* What this task involves:
For the entries below, print exactly the lines between the line holding "32 computational nodes [31, 249, 178, 270]" and the line holding "shown in Figure", inclusive, and nothing else.
[[ Excerpted records, beginning ]]
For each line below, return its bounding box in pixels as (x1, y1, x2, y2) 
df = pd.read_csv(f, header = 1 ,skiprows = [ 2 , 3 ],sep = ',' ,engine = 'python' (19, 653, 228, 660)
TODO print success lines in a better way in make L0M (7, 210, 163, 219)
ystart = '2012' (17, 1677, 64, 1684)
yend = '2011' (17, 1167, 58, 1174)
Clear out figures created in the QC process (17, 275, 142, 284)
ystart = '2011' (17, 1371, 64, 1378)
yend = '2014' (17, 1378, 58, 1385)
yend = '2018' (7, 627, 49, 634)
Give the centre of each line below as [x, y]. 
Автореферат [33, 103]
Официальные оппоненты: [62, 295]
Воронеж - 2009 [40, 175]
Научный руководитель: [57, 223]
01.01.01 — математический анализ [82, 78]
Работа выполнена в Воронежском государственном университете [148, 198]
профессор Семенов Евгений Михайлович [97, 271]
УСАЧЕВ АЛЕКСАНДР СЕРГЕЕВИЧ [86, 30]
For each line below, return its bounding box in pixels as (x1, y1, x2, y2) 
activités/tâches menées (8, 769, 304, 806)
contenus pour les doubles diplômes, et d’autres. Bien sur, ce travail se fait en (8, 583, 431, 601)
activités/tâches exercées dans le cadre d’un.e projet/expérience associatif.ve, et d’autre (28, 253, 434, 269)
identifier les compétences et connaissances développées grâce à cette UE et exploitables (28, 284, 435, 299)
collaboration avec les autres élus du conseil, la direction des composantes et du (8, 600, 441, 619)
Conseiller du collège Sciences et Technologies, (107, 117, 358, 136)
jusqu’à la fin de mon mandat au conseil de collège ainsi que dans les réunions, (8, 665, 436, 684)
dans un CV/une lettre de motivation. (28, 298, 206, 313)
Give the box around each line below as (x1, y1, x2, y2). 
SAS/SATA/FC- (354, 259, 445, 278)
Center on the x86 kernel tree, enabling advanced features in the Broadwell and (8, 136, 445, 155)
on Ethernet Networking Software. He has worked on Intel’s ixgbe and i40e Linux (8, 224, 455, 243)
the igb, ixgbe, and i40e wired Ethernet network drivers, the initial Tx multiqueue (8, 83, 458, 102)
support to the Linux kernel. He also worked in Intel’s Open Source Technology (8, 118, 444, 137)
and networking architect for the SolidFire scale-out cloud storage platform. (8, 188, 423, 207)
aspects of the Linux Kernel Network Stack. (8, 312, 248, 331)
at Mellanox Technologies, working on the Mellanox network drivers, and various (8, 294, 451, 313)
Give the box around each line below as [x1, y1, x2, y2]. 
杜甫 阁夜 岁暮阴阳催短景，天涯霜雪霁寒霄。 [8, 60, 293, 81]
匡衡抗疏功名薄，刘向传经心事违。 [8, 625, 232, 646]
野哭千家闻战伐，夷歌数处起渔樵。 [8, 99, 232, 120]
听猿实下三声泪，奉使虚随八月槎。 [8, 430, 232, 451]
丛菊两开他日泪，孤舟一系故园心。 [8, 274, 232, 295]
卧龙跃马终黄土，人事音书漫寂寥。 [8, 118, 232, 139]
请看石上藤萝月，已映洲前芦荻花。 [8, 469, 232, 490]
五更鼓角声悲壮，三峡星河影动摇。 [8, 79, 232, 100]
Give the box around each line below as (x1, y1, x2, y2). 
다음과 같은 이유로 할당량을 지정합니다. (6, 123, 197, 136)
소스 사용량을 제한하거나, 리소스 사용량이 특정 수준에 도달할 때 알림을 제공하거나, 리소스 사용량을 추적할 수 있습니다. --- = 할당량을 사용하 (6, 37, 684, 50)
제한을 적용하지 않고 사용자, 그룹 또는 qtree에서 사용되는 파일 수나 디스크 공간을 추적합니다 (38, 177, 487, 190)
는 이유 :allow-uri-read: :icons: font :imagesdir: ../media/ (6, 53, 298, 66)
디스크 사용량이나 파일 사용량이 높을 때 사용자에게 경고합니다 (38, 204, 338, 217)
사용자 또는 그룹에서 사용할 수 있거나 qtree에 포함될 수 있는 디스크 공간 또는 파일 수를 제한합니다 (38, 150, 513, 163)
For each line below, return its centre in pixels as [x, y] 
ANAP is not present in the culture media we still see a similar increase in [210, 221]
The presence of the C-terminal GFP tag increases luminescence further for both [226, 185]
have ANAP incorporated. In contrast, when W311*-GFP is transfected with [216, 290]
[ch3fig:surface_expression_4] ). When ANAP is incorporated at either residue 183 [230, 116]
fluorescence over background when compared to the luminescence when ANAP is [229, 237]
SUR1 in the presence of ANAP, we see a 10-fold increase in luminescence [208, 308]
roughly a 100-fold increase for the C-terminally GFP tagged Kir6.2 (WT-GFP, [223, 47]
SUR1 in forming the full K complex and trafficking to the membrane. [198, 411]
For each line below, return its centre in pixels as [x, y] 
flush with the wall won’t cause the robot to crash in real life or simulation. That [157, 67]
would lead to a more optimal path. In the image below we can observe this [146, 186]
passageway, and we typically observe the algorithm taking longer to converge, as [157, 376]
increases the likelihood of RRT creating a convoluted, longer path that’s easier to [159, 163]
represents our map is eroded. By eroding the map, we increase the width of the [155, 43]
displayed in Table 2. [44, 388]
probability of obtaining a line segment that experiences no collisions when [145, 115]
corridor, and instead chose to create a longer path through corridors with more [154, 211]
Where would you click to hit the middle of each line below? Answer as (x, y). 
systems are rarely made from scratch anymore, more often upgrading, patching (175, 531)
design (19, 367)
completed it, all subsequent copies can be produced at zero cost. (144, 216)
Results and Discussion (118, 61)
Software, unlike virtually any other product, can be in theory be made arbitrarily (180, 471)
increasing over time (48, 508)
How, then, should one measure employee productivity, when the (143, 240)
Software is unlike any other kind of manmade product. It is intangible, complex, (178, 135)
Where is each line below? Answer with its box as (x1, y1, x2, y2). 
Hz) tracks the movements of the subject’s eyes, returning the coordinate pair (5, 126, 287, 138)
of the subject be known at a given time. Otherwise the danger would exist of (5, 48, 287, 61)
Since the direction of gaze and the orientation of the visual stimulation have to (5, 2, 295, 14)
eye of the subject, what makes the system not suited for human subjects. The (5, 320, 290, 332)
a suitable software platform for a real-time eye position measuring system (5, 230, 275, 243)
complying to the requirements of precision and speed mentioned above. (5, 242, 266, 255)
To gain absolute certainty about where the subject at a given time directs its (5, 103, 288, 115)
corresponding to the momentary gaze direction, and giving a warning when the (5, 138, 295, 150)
[[ Excerpted records, end ]]
[[ Excerpted records, beginning ]]
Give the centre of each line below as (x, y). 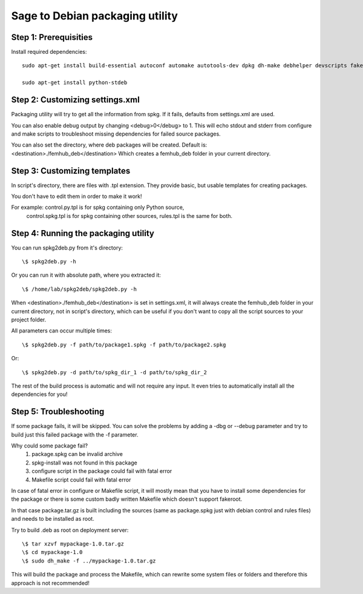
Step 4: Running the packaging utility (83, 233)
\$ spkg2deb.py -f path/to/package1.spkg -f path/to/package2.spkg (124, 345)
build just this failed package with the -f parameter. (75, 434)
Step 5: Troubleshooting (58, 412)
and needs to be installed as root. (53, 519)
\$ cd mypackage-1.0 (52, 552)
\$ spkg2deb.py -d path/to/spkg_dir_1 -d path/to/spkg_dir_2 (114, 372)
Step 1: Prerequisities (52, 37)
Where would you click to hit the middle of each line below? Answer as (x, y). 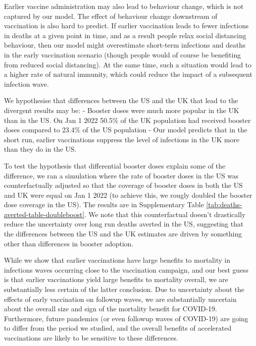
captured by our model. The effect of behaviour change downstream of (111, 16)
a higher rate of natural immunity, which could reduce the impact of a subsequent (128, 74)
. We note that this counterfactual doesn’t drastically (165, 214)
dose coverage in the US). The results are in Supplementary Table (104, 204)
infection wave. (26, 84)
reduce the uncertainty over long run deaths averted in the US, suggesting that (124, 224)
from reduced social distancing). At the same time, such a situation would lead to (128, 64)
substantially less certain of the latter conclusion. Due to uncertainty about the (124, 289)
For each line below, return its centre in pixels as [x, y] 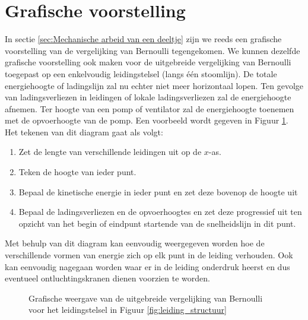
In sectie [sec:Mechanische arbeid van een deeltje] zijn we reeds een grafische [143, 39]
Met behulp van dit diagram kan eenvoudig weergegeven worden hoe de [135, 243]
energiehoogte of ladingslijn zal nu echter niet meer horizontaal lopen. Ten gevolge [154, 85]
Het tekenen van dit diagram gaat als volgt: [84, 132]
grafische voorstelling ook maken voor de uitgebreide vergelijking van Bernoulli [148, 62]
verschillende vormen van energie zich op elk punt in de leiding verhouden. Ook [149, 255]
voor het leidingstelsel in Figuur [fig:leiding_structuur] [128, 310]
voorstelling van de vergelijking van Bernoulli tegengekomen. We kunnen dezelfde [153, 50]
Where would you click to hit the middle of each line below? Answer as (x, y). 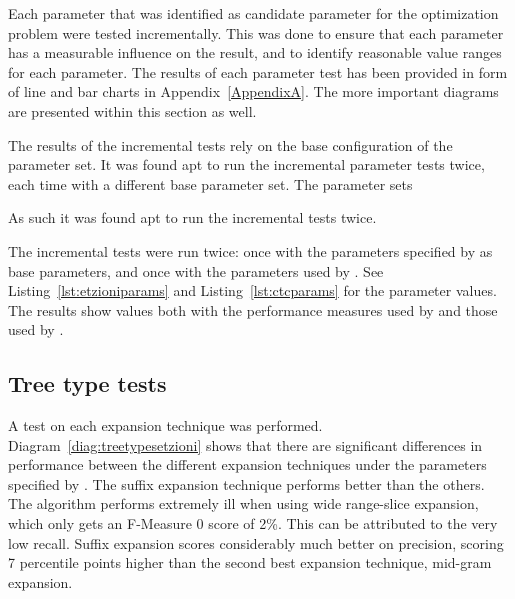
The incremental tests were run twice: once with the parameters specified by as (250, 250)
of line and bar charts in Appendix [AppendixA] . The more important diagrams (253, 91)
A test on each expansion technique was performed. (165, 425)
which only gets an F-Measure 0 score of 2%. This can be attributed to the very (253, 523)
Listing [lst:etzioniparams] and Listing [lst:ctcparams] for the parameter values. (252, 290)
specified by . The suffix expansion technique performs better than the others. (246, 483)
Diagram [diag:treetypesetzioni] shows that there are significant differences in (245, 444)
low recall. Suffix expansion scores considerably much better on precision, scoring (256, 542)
[[ Excerpted records, end ]]
[[ Excerpted records, beginning ]]
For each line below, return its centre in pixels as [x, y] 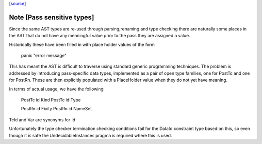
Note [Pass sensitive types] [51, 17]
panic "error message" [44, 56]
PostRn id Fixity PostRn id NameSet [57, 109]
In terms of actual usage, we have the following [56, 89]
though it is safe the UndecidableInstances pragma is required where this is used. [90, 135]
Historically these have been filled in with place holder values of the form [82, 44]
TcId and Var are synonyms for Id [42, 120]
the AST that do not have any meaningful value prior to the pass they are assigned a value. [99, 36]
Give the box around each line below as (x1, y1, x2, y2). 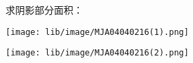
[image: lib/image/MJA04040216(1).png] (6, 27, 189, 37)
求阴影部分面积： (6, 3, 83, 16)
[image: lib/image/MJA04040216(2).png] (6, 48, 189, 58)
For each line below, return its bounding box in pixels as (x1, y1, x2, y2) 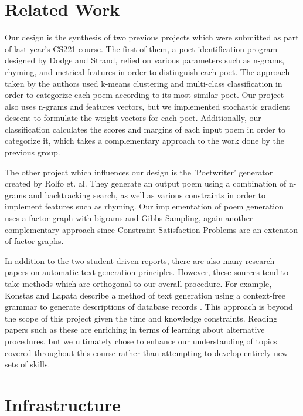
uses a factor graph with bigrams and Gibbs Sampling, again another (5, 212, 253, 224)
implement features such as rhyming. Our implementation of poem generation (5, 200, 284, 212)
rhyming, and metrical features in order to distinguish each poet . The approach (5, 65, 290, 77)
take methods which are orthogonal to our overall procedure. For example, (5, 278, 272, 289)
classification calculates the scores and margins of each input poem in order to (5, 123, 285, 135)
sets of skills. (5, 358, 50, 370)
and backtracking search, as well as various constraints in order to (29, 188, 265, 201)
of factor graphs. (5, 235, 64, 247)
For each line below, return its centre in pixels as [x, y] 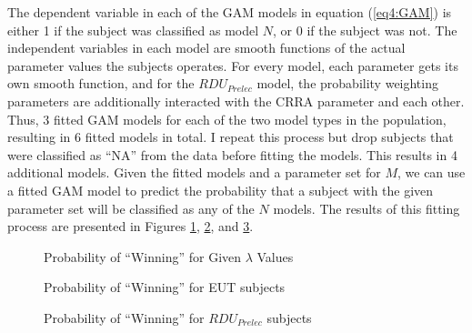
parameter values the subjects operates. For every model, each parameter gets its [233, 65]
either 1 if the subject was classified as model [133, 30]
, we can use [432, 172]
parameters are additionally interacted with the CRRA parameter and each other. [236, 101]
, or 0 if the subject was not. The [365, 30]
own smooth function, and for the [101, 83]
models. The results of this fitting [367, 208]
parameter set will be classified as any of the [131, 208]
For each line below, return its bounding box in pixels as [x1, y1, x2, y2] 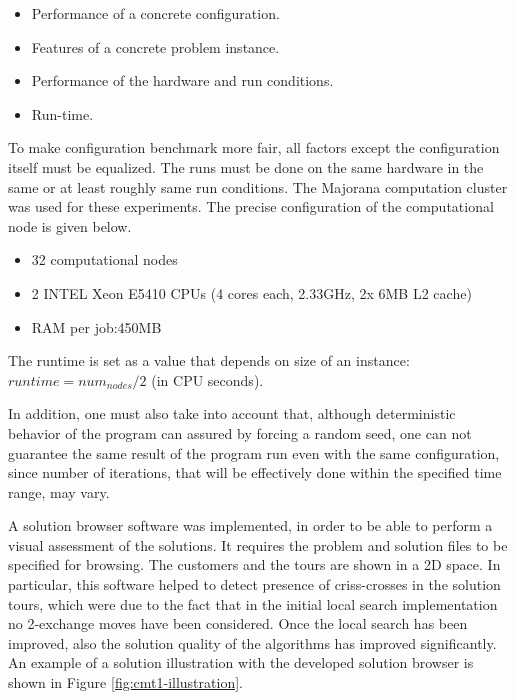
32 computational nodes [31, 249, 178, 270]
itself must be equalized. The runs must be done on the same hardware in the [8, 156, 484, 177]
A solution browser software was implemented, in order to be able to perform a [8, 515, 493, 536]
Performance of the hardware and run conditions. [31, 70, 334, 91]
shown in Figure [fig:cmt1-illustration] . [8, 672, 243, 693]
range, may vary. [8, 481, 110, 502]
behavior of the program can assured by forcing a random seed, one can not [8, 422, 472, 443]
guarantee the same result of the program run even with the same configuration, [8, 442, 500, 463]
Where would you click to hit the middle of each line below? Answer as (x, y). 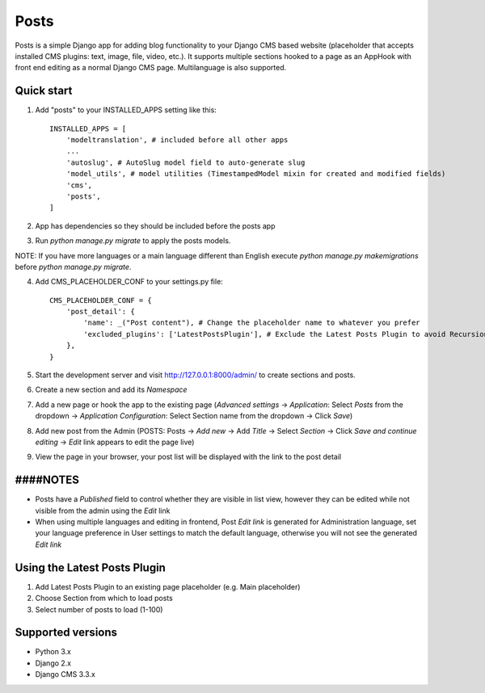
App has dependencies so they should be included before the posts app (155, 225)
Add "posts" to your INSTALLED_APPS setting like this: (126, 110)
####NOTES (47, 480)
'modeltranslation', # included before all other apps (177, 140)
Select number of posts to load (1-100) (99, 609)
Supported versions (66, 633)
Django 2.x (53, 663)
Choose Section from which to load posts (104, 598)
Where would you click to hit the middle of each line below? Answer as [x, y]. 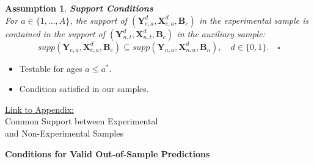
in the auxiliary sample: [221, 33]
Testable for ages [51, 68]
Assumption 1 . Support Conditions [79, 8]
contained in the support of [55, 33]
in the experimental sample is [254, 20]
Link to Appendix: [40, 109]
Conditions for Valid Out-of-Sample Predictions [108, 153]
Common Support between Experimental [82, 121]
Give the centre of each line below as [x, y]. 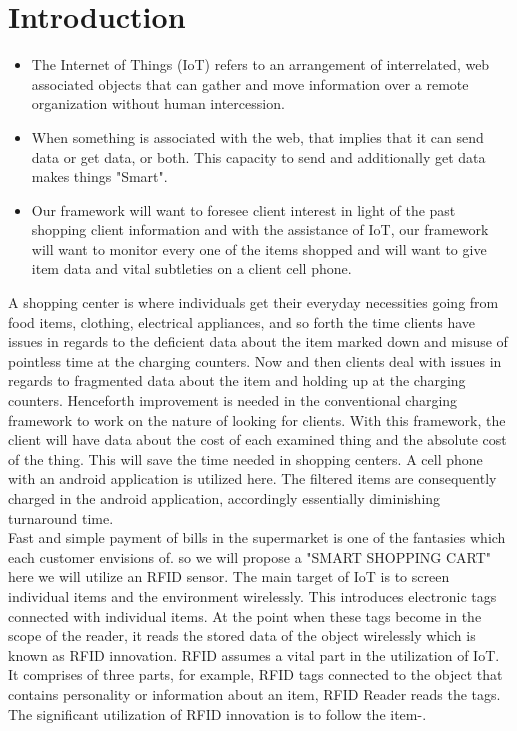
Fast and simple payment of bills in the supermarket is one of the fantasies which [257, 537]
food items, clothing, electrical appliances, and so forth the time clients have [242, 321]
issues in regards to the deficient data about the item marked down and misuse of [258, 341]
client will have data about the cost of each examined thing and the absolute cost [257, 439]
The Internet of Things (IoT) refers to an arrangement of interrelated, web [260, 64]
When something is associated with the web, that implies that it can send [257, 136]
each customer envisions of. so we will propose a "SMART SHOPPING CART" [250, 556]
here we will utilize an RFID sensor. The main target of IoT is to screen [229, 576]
[[ Excerpted records, end ]]
* Task solution:
32 computational nodes [31, 249, 178, 270]
itself must be equalized. The runs must be done on the same hardware in the [8, 156, 484, 177]
A solution browser software was implemented, in order to be able to perform a [8, 515, 493, 536]
Performance of the hardware and run conditions. [31, 70, 334, 91]
shown in Figure [fig:cmt1-illustration] . [8, 672, 243, 693]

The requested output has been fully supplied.